After their great victory in the Battle of Oudenaarde (11 July 1708), Marlborough and Prince Eugene of Savoy decided to besiege Lille.[3] But Lille was very well defended by modern fortifications designed by Vauban and a garrison of 16,000 men. The allied siege didn't go as well as planned and a lack of ammunition was imminent. To make things worse, the supply lines from the east were cut by the French, so the only remaining line of supply was by ship from England to the port of Ostend, some 75 km from Lille.
Marlborough ordered the necessary goods to be shipped to Ostend and a large convoy of 700 slow wagons was organised there to travel further over land to Lille. The convoy was protected by 6,000 infantry and 1,500 cavalry under command of Major General John Richmond Webb.[4]

The commander of the French garrison of Bruges, Count de la Mothe, was informed of the convoy and gathered a force of 22,000 to 24,000 men towards Wijnendale to intercept the convoy.


Battleplan of the Battle of Wijnendale (1708) printed by Eugène Henri Fricx in Brussels
Tomb in the Sint-Walburga Church in Bruges of Michael Ceva Grimaldi, a Spanish Army officer from Naples, who was killed in the battle, aged 30

Webb was aware of the advancing French army and knew a confrontation was unavoidable. He drew up a plan to compensate for his numerical disadvantage. Using the wooded landscape around Wijnendale, he chose an open spot, flanked on both sides by woods and hedges. He placed his troops in two long lines, closing off this open space. Later a third line was formed with reinforcements coming from Oudenburg. Meanwhile, behind these lines, the convoy continued slowly towards Lille.

While Webb was deploying his troops, Prussian general Carl von Lottum, with only 150 cavalry, harassed the approaching French army, gaining valuable time, and preventing de la Mothe from gathering knowledge of the terrain and the plans of the allies.

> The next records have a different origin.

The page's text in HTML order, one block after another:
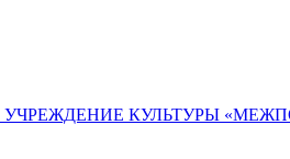
КУЛЬТУРЫ
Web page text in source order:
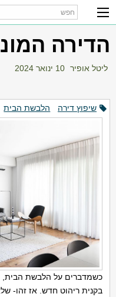
הדירה
ליטל אופיר 10 ינואר 2024
שיפוץ דירה הלבשת הבית
כשמדברים על הלבשת הבית,
בקנית ריהוט חדש. אז זהו-
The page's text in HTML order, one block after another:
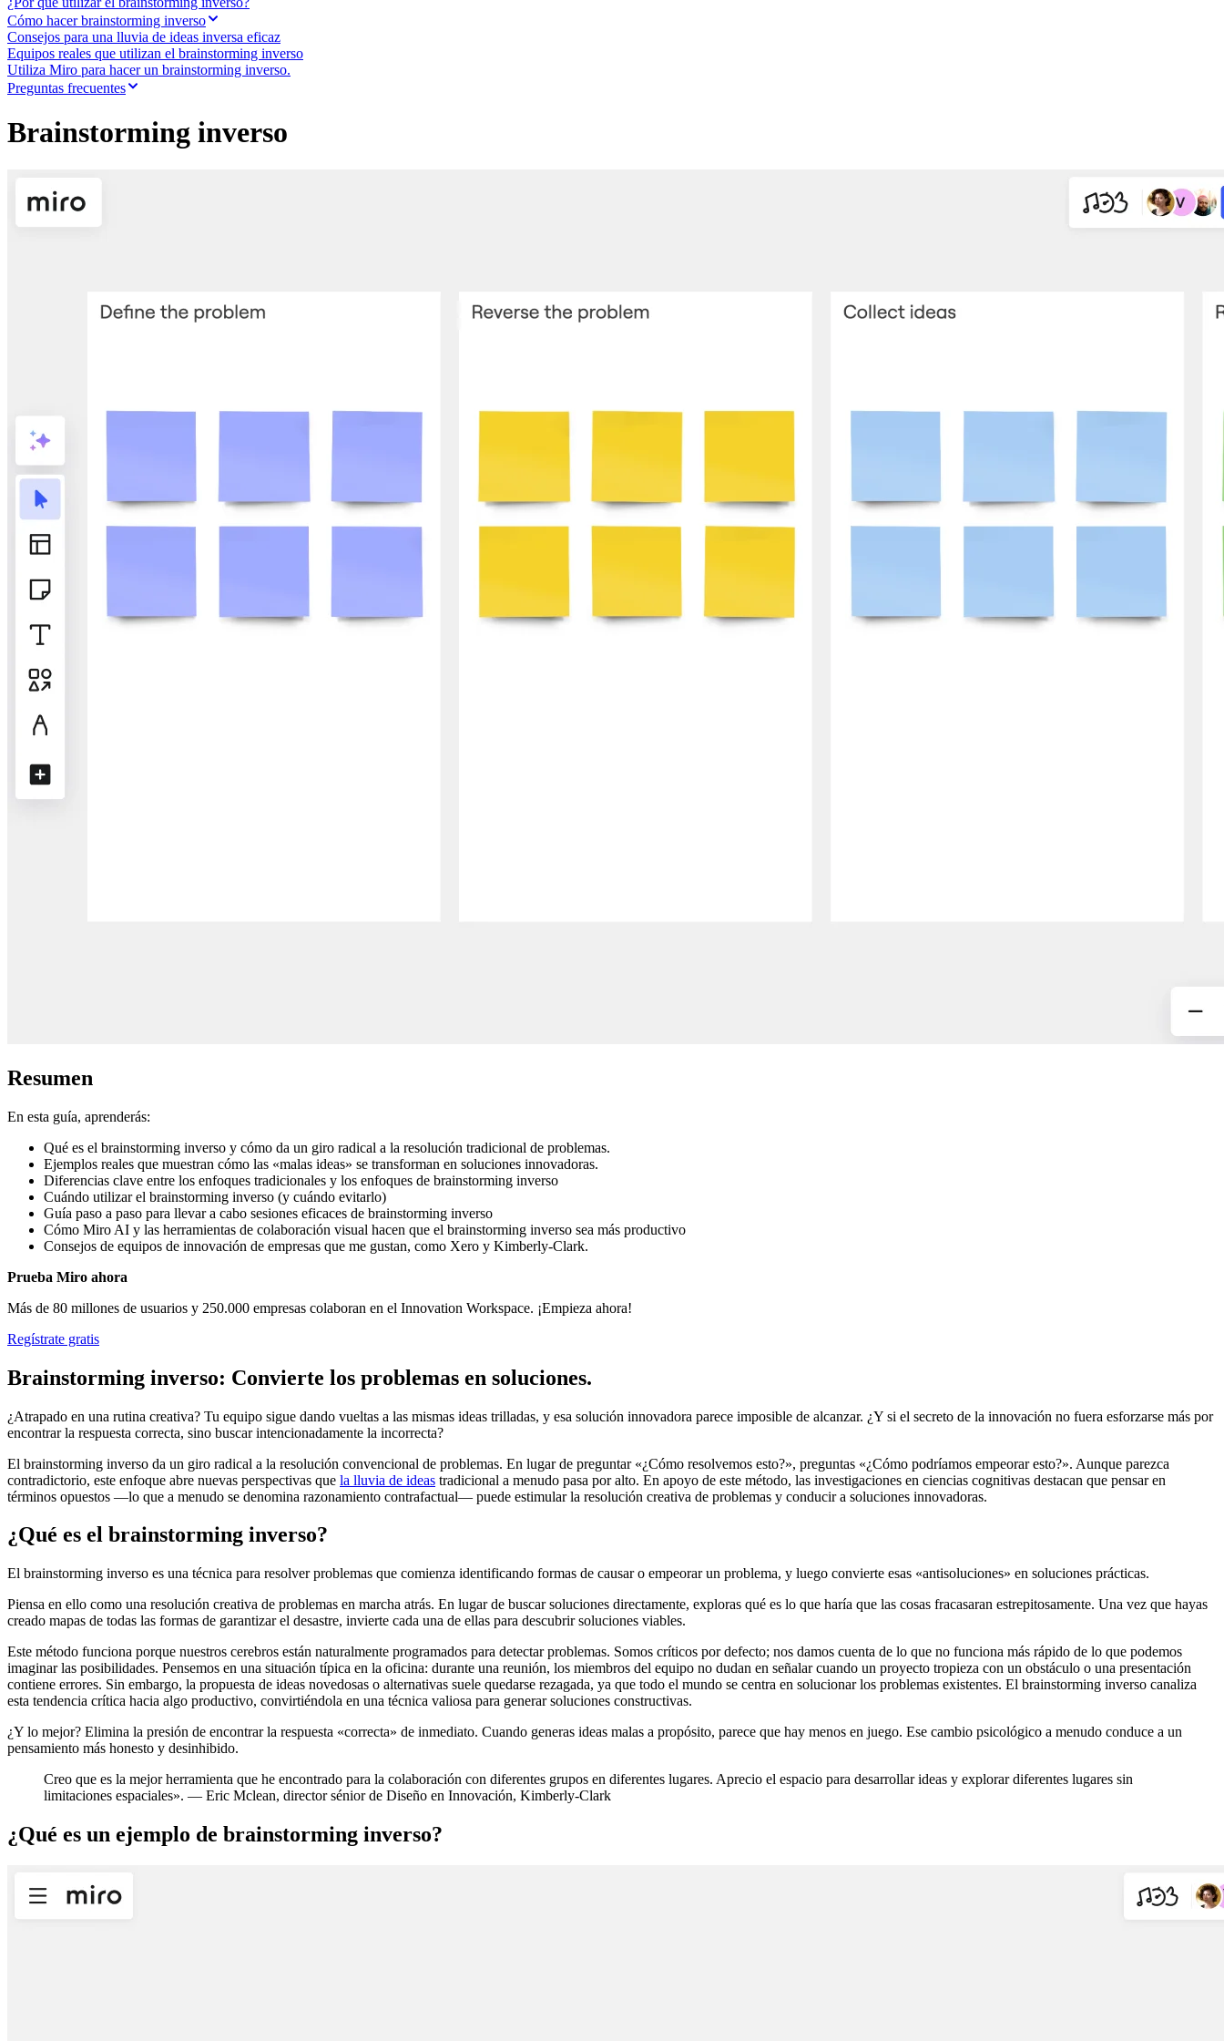
Experiencia digital del empleado
Experiencia del cliente y diseño de servicios
Transformación en la nube y de software
Recursos
Aprendizaje
Historias de clientes
Webinarios
Reforge Learning
Cómo hacer brainstorming inverso
Consejos para una lluvia de ideas inversa eficaz
Equipos reales que utilizan el brainstorming inverso
Utiliza Miro para hacer un brainstorming inverso.
Preguntas frecuentes
Brainstorming inverso
Resumen
En esta guía, aprenderás:
Qué es el brainstorming inverso y cómo da un giro radical a la resolución tradicional de problemas.
Ejemplos reales que muestran cómo las «malas ideas» se transforman en soluciones innovadoras.
Diferencias clave entre los enfoques tradicionales y los enfoques de brainstorming inverso
Cuándo utilizar el brainstorming inverso (y cuándo evitarlo)
Guía paso a paso para llevar a cabo sesiones eficaces de brainstorming inverso
Cómo Miro AI y las herramientas de colaboración visual hacen que el brainstorming inverso sea más productivo
Consejos de equipos de innovación de empresas que me gustan, como Xero y Kimberly-Clark.
Prueba Miro ahora
Más de 80 millones de usuarios y 250.000 empresas colaboran en el Innovation Workspace. ¡Empieza ahora!
Regístrate gratis
Brainstorming inverso: Convierte los problemas en soluciones.
¿Atrapado en una rutina creativa? Tu equipo sigue dando vueltas a las mismas ideas trilladas, y esa solución innovadora parece imposible de alcanzar. ¿Y si el secreto de la innovación no fuera esforzarse más por
encontrar la respuesta correcta, sino buscar intencionadamente la incorrecta?
El brainstorming inverso da un giro radical a la resolución convencional de problemas. En lugar de preguntar «¿Cómo resolvemos esto?», preguntas «¿Cómo podríamos empeorar esto?». Aunque parezca
contradictorio, este enfoque abre nuevas perspectivas que la lluvia de ideas tradicional a menudo pasa por alto. En apoyo de este método, las investigaciones en ciencias cognitivas destacan que pensar en
términos opuestos —lo que a menudo se denomina razonamiento contrafactual— puede estimular la resolución creativa de problemas y conducir a soluciones innovadoras.
¿Qué es el brainstorming inverso?
El brainstorming inverso es una técnica para resolver problemas que comienza identificando formas de causar o empeorar un problema, y luego convierte esas «antisoluciones» en soluciones prácticas.
Piensa en ello como una resolución creativa de problemas en marcha atrás. En lugar de buscar soluciones directamente, exploras qué es lo que haría que las cosas fracasaran estrepitosamente. Una vez que hayas
creado mapas de todas las formas de garantizar el desastre, invierte cada una de ellas para descubrir soluciones viables.
Este método funciona porque nuestros cerebros están naturalmente programados para detectar problemas. Somos críticos por defecto; nos damos cuenta de lo que no funciona más rápido de lo que podemos
imaginar las posibilidades. Pensemos en una situación típica en la oficina: durante una reunión, los miembros del equipo no dudan en señalar cuando un proyecto tropieza con un obstáculo o una presentación
contiene errores. Sin embargo, la propuesta de ideas novedosas o alternativas suele quedarse rezagada, ya que todo el mundo se centra en solucionar los problemas existentes. El brainstorming inverso canaliza
esta tendencia crítica hacia algo productivo, convirtiéndola en una técnica valiosa para generar soluciones constructivas.
¿Y lo mejor? Elimina la presión de encontrar la respuesta «correcta» de inmediato. Cuando generas ideas malas a propósito, parece que hay menos en juego. Ese cambio psicológico a menudo conduce a un
pensamiento más honesto y desinhibido.
Creo que es la mejor herramienta que he encontrado para la colaboración con diferentes grupos en diferentes lugares. Aprecio el espacio para desarrollar ideas y explorar diferentes lugares sin
limitaciones espaciales». — Eric Mclean, director sénior de Diseño en Innovación, Kimberly-Clark
¿Qué es un ejemplo de brainstorming inverso?

Having arrived at the open space, de la Mothe, expecting an easy victory, deployed his army as expected. Between 4 and 5 pm the French artillery opened fire. When de la Mothe saw the effects on the enemy were limited, he ordered his infantry forward. The large French force was hampered by the narrow terrain and suffered badly from the fire of the allied first line, which held its ground. Then Webb ordered the Prussian, Hanoverian and Dutch regiments who were hidden in the woods on both flanks, to open fire. Despite suffering heavy casualties, de la Mothe ordered a second attack, which initially pushed the allied first line back. But with the help of the second line and the continuous fire from the flanks, the French were stopped and forced to withdraw and leave the battlefield.

When the battle was as good as won, allied cavalry under command of William Cadogan arrived at the battlefield.[5] He had been sent from Lille by Marlborough, who was anxious to secure the arrival of the ammunition convoy.[6]

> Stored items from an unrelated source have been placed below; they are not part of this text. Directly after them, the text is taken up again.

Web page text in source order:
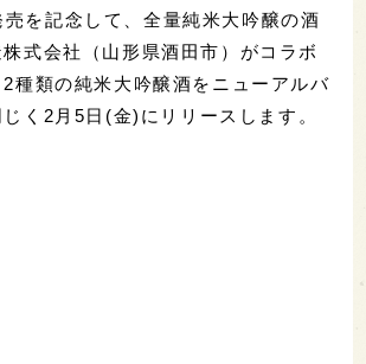
を記念して、全量純米大吟醸の酒
式会社（山形県酒田市）がコラボ
種類の純米大吟醸酒をニューアルバ
く2月5日(金)にリリースします。
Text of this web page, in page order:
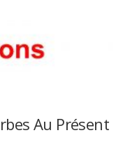
Au Présent
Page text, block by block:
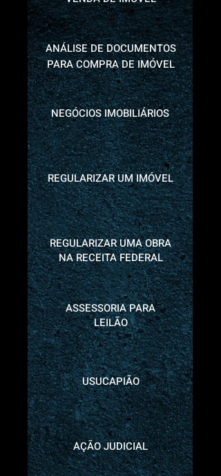
NEGÓCIOS IMOBILIÁRIOS
ASSESSORIA PARA
LEILÃO
AÇÃO JUDICIAL
REGULARIZAR UM IMÓVEL
REGULARIZAR UMA OBRA
NA RECEITA FEDERAL
USUCAPIÃO
ANÁLISE DE DOCUMENTOS
PARA COMPRA DE IMÓVEL
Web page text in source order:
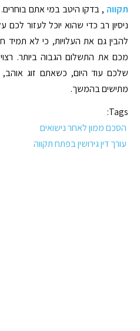
תקווה , בדקו היטב במי אתם
ניסיון רב כדי שהוא יוכל לעזור
להבין גם את העלויות, כי לא תמיד
מכם את התשלום הגבוה ביותר.
שלכם עוד היום, כשאתם זוג
מתישים בהמשך.
Tags:
הסכם ממון לאחר נישואים
עורך דין גירושין בפתח תקווה
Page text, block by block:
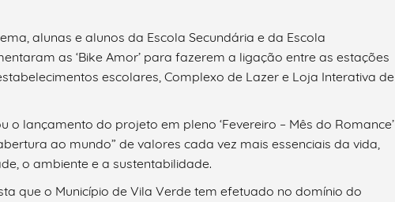
alunas e alunos da Escola Secundária e da Escola
as ‘Bike Amor’ para fazerem a ligação entre as estações
escolares, Complexo de Lazer e Loja Interativa de
o lançamento do projeto em pleno ‘Fevereiro – Mês do Romance’
ao mundo” de valores cada vez mais essenciais da vida,
o ambiente e a sustentabilidade.
que o Município de Vila Verde tem efetuado no domínio do
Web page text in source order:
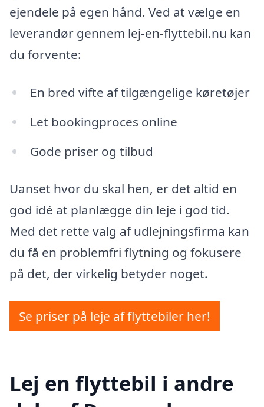
ejendele på egen hånd. Ved at vælge en
leverandør gennem lej-en-flyttebil.nu kan
du forvente:
En bred vifte af tilgængelige køretøjer
Let bookingproces online
Gode priser og tilbud
Uanset hvor du skal hen, er det altid en
god idé at planlægge din leje i god tid.
Med det rette valg af udlejningsfirma kan
du få en problemfri flytning og fokusere
på det, der virkelig betyder noget.
Se priser på leje af flyttebiler her!
Lej en flyttebil i andre
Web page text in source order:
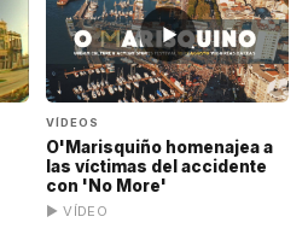
▶
VÍDEOS
O'Marisquiño homenajea a
las víctimas del accidente
con 'No More'
▶ VÍDEO

The toll of this two-hour battle was heavy: some 2,000 French soldiers were killed or wounded. The allies lost 1,000 dead and wounded, mostly from the early artillery bombardment.[7]

The convoy reached Lille intact on 29 September, allowing the siege to continue. Three weeks later, on 22 October, the city was taken.

Although Marlborough, in his reports to London, gave credit for the victory to Maj Gen Webb, the initial report in the Gazette credited the victory to Cadogan, who had arrived on the scene only at the end of the battle. Winston Churchill claims that Marlborough deliberately slighted Webb and favoured Cadogan, a fellow Whig, but this view is challenged By Holmes. According to Holmes, Marlborough wrote to Godolphin, the Lord Treasurer, on 1 October, shortly after the battle: "Webb and Cadogan have on this occasion, as they will always do, behaved themselves extremely well." And he had already congratulated Webb personally, attributing success "chiefly to your good conduct and resolution" and undertaking to "do you justice at home". The Duke included Webb in his nominations for promotion and felt certain that he deserved to be made a lieutenant-general.[8] But Webb continued to believe he had been poorly treated even though he subsequently received full credit and the thanks of Parliament for the action and kind words from Queen Anne, and the following year he was promoted as expected. From this point onwards Webb became the centre of Tory agitation against Marlborough. Holmes quotes an amusing footnote: Webb was so keen to tell everyone how well he had done and how badly he had been treated that even his fellow Tory, the Duke of Argyll, was moved, after Webb was wounded a year later at Malplaquet, to say that it would have been a service to everyone had the wound been to his tongue.[9]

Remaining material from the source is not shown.